» INSTRUCTIONS TO FOLLOW
From the entries below, please output exactly the lines starting at the one containing "Upload own art" and ending at the one containing "Delete art from", both included.

(Items listed in a dataset)
Start of Block

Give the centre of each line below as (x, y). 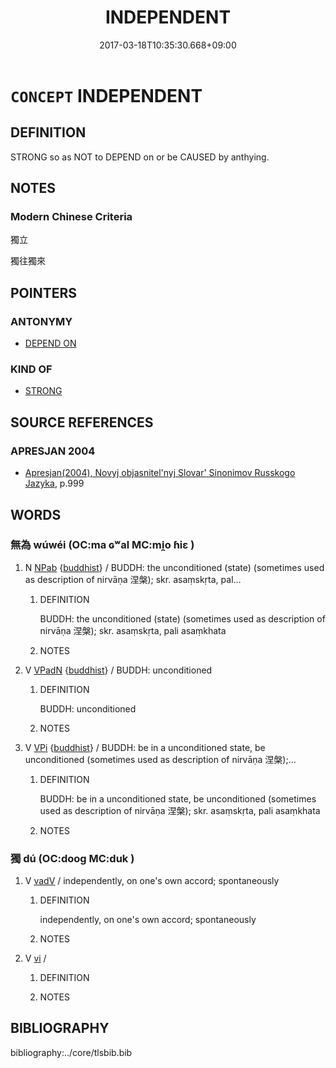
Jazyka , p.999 (54, 483)
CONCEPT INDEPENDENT (106, 95)
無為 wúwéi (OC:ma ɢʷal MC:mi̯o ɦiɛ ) (102, 545)
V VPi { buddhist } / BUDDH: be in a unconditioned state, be (145, 747)
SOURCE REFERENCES (82, 422)
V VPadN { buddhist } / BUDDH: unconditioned (118, 670)
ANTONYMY (41, 321)
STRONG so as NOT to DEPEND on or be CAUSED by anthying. (140, 157)
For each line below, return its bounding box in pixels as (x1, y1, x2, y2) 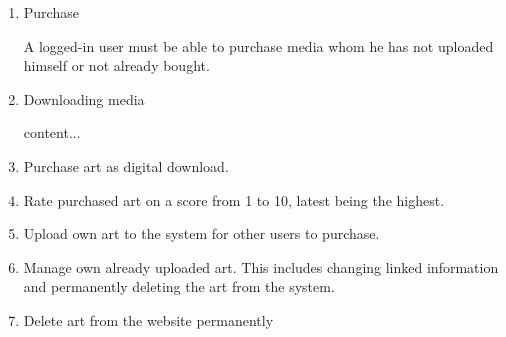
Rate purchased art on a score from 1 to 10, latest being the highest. (23, 189, 445, 210)
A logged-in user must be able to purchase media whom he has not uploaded (23, 35, 494, 56)
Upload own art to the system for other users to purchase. (23, 223, 380, 244)
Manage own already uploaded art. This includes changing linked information (23, 256, 499, 277)
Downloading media (23, 88, 145, 109)
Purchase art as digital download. (23, 155, 229, 176)
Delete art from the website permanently (23, 309, 274, 330)
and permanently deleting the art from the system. (23, 276, 335, 297)
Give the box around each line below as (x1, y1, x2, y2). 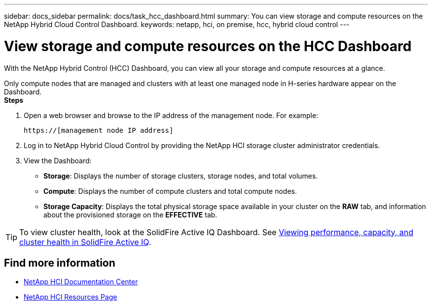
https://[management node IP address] (24, 126, 174, 134)
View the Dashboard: (24, 156, 92, 165)
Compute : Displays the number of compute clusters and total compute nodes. (43, 186, 297, 195)
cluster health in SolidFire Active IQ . (19, 237, 151, 247)
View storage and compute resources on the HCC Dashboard (4, 37, 412, 55)
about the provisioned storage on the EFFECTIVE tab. (43, 210, 217, 219)
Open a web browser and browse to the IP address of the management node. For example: (24, 111, 319, 120)
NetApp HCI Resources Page (24, 293, 117, 302)

End of Block

» WRITTEN REPLY
Upload own art to the system for other users to purchase. (23, 223, 380, 244)
Manage own already uploaded art. This includes changing linked information (23, 256, 499, 277)
Downloading media (23, 88, 145, 109)
Purchase art as digital download. (23, 155, 229, 176)
Delete art from the website permanently (23, 309, 274, 330)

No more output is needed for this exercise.